Roberts has committed to providing monthly summer classes on nutrition education at the center. The next two will be June 31 and July 21. 

The May 26 class focused on understanding nutrition labels and the role that fats play in a healthy — or unhealthy — diet. The class was compact, only lasting 30 minutes, but Roberts used the time effectively, employing teaching tools such as thought exercises, visual aids, and study guides. 

“When you go to the doctor, they don’t have the time to go over this with you,” said Katherien Deats, one of the 10 class attendees. Deats mentioned that her doctors and nutritionists often give a few recommendations for what to buy, but they don’t explain why. 
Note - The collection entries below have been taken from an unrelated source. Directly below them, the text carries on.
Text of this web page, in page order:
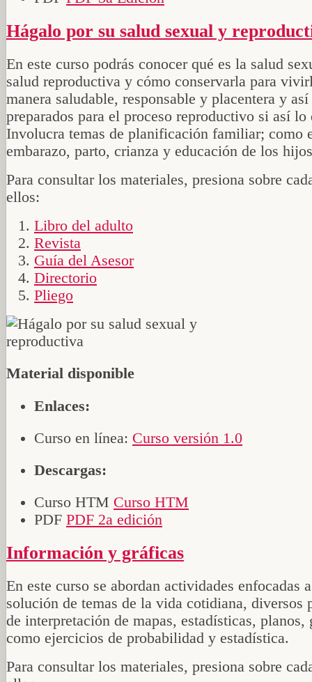
Hágalo por su salud sexual y
En este curso podrás conocer qué es la salud
salud reproductiva y cómo conservarla para
manera saludable, responsable y placentera y así
preparados para el proceso reproductivo si así lo
Involucra temas de planificación familiar; como
embarazo, parto, crianza y educación de los
Para consultar los materiales, presiona sobre
ellos:
Libro del adulto
Revista
Guía del Asesor
Directorio
Pliego
Material disponible
Enlaces:
Curso en línea: Curso versión 1.0
Descargas:
Curso HTM Curso HTM
PDF PDF 2a edición
Información y gráficas
En este curso se abordan actividades enfocadas
solución de temas de la vida cotidiana, diversos
de interpretación de mapas, estadísticas, planos,
como ejercicios de probabilidad y estadística.
Para consultar los materiales, presiona sobre

“A lot of it is just too confusing,” she added. “I can’t handle it.”

“I wish I could wave a magic wand and give everybody the perfect list of what to consume versus not,” Roberts said. “That’s where understanding how to read these labels can help you prioritize what is important to you and your family.”
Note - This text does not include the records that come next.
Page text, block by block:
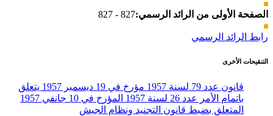
الصفحة الأولى من الرائد الرسمي:827 - 827
رابط الرائد الرسمي
التنقيحات الأخرى
قانون عدد 79 لسنة 1957 مؤرخ في 19 ديسمبر 1957 يتعلق
باتمام الأمر عدد 26 لسنة 1957 المؤرخ في 10 جانفي 1957
المتعلق بضبط قانون التجنيد ونظام الجيش
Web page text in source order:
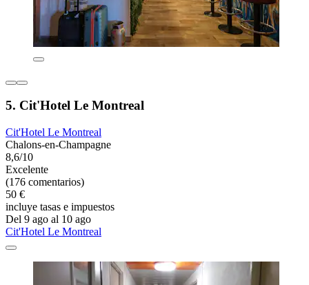
5. Cit'Hotel Le Montreal
Cit'Hotel Le Montreal
Chalons-en-Champagne
8,6/10
Excelente
(176 comentarios)
50 €
incluye tasas e impuestos
Del 9 ago al 10 ago
Cit'Hotel Le Montreal
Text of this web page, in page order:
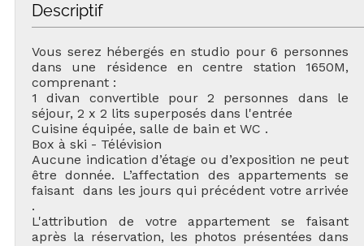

The U.S. obesity rate between 2017 and March 2020 was 41.9 percent, according to a study over that time period by the Centers for Disease Control and Prevention. The CDC also reported that obesity-related illnesses cost $173 billion annually. The average obese person spends $1,861 more a year on medical care than someone at a healthy weight. 

“I am really excited to be able to provide this education to people that aren’t able to get it from their primary care physician,” Roberts said. “I hope they will learn how to read a nutrition facts label, understand what is important about those nutrition facts labels, and how to make healthier choices based on what they prioritize.”

This is The Helping Center’s first “Get the Facts” nutrition class. 

“We had 10 folks here. We had English speakers, Spanish speakers, lots of good questions, lots of anecdotal comments from everyone attending,” said Barbara King, the Learn4Life program coordinator at The Helping Center. “It was a great success.”

The Helping Center is a food pantry that serves 2,747 people monthly in the Marble Falls area.